In juli ontvangen leden van Vinyl Me, Please Classics een hoogwaardige heruitgave van de boogaloo-klassieker van Willie Bobo, Uno Dos Tres 1•2•3, geremasterd van de originele tapes en geperst bij QRP. Je kunt meer leren over onze heruitgave hier, en hieronder kun je een uittreksel lezen uit het boekje Luisternotities dat bij onze heruitgave is inbegrepen.

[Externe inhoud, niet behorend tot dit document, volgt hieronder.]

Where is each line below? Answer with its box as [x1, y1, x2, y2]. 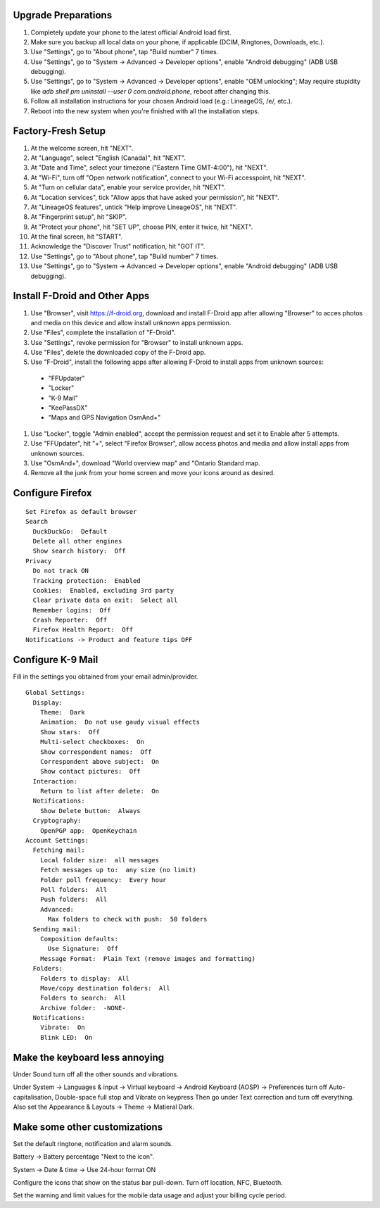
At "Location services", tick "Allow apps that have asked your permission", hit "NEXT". [30, 193, 279, 201]
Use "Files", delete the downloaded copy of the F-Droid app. [30, 348, 206, 357]
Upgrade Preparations [13, 9, 113, 21]
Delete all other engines [32, 537, 122, 545]
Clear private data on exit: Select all [32, 596, 178, 605]
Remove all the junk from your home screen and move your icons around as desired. [30, 469, 275, 477]
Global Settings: [25, 688, 85, 697]
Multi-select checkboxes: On [39, 738, 144, 746]

Het is tegenwoordig gemakkelijk om een coverversie op voorhand af te wijzen. Met post-millennium oren die op voorhand cynisch zijn door interpolaties, door eindeloze streamingafspeellijsten gewijd aan opgenomen bewerkingen, en door een onverzadigbaar online inhoudsmonster dat hen nieuwe smaken van het vertrouwde voert, voelt het op de een of andere manier goed om een artiest te beoordelen die meelifte op het succes van een ander. Elke klik op een ironisch elektronische Dolly deuntje, een country-fied Beyoncé nummer, een Bowie-geïnspireerde mambo, zelfs een getrouwe uitvoering van de Velvets, maakt de luisteraar een fractie ongevoeliger.

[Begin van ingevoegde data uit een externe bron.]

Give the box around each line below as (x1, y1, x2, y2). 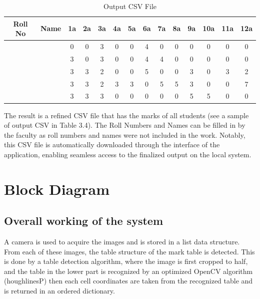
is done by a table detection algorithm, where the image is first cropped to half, (4, 256, 248, 266)
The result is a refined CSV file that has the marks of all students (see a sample (4, 110, 249, 120)
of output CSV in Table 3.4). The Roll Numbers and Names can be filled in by (4, 120, 245, 130)
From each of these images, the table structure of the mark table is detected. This (4, 246, 255, 256)
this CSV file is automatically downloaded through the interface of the (4, 139, 220, 150)
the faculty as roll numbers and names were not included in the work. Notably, (4, 129, 245, 140)
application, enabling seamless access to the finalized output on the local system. (4, 149, 251, 159)
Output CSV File (103, 1, 156, 11)
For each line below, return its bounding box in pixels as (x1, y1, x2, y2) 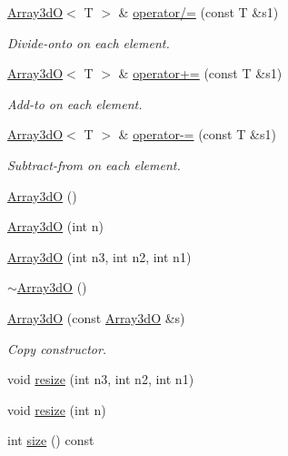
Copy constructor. (7, 339, 107, 358)
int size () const (7, 431, 94, 450)
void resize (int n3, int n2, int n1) (7, 370, 194, 389)
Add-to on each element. (7, 94, 143, 113)
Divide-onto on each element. (7, 33, 170, 52)
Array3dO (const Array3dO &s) (7, 308, 185, 327)
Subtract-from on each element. (7, 155, 181, 174)
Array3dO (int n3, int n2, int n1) (7, 247, 192, 266)

Historisch gezien hebben covers echter de muziekindustrie draaiende gehouden. Jazz en pop standards dreven deze topgenres decennialang, verblindden en trokken consumenten aan die anders misschien niet de sprong hadden gewaagd met hun zuurverdiende loon en moeilijk vergaarde buit. Met respect voor de interne denktank van Motown, waren veel van de iconische R&B albums afhankelijk van dit format, waarbij veel van hun artiesten incestueus dezelfde nummers deelden in de hoop elkaar te overtreffen. Labels zoals Blue Note en Verve waren commercieel niet alleen afhankelijk van nummers die specifiek voor het jazzidioom waren geschreven, maar ook van Broadway en Hollywood. Terwijl de schrijvers achter deze standards al dan niet grote bedragen verdienden aan de opvolgende covers, gezien de beruchte schimmigheid van de industrie, leefde het materiaal zelf en gedijde het in de handen en kelen van degenen die het benaderden.

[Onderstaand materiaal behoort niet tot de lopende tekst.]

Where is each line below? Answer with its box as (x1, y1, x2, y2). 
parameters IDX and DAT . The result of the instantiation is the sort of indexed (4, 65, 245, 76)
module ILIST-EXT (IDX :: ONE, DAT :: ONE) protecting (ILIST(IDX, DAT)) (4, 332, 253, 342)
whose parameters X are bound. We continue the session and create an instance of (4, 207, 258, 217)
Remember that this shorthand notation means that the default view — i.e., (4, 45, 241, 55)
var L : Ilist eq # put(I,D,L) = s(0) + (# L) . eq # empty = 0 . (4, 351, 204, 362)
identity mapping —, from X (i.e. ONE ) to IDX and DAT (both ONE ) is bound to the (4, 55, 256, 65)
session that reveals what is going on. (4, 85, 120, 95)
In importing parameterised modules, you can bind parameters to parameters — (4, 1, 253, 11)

In de jaren zestig waren albums die geheel of grotendeels uit covers bestonden en masse aanwezig, en de Spaanse Harlemite Willie Bobo ging mee met de stroom. Voor de inspanning van de Puerto Ricaanse percussionist in 1965, Spanish Grease, zijn eerste voor Verve als bandleider, wendde hij zich tot de Billboard-hitlijsten voor geschikt albummateriaal, waarbij hij Latin-getinte varianten creëerde van gecertificeerde hits uit die tijd zoals “Hurt So Bad,” beroemd geworden door doo-wop groep Little Anthony and the Imperials, en “It's Not Unusual,” nog steeds een van Tom Jones’ grootste hits. Naast een levendige originele titel, mede geschreven met cornettist Melvin Lastie, vulde Bobo de plaat aan met jazzstukken van Harold Ousley en de toen overleden Oscar Pettiford, allemaal opgenomen in de belangrijke studio van ingenieur Rudy Van Gelder in New Jersey.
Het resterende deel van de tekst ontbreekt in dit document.